**TO DO:** Look below for the line with "is a solitary", and from there restate every line word for word until the entries end.

**PROVIDED MATERIAL:**
↓

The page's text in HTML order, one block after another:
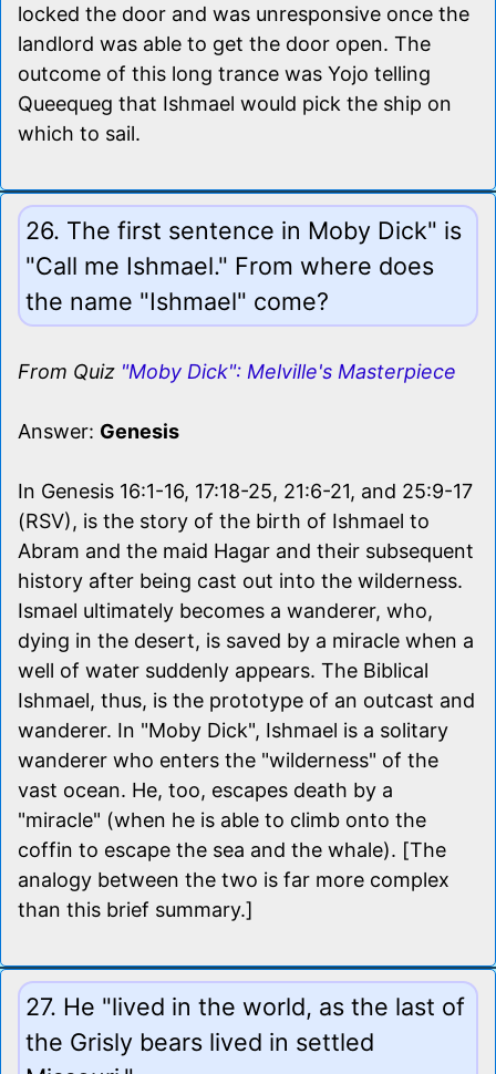
locked the door and was unresponsive once the
landlord was able to get the door open. The
outcome of this long trance was Yojo telling
Queequeg that Ishmael would pick the ship on
which to sail.
26. The first sentence in Moby Dick" is
"Call me Ishmael." From where does
the name "Ishmael" come?
From Quiz "Moby Dick": Melville's Masterpiece
Answer: Genesis
In Genesis 16:1-16, 17:18-25, 21:6-21, and 25:9-17
(RSV), is the story of the birth of Ishmael to
Abram and the maid Hagar and their subsequent
history after being cast out into the wilderness.
Ismael ultimately becomes a wanderer, who,
dying in the desert, is saved by a miracle when a
well of water suddenly appears. The Biblical
Ishmael, thus, is the prototype of an outcast and
wanderer. In "Moby Dick", Ishmael is a solitary
wanderer who enters the "wilderness" of the
vast ocean. He, too, escapes death by a
"miracle" (when he is able to climb onto the
coffin to escape the sea and the whale). [The
analogy between the two is far more complex
than this brief summary.]
27. He "lived in the world, as the last of
the Grisly bears lived in settled

↑

**SOLVED EXERCISE:**
wanderer. In "Moby Dick", Ishmael is a solitary
wanderer who enters the "wilderness" of the
vast ocean. He, too, escapes death by a
"miracle" (when he is able to climb onto the
coffin to escape the sea and the whale). [The
analogy between the two is far more complex
than this brief summary.]
27. He "lived in the world, as the last of
the Grisly bears lived in settled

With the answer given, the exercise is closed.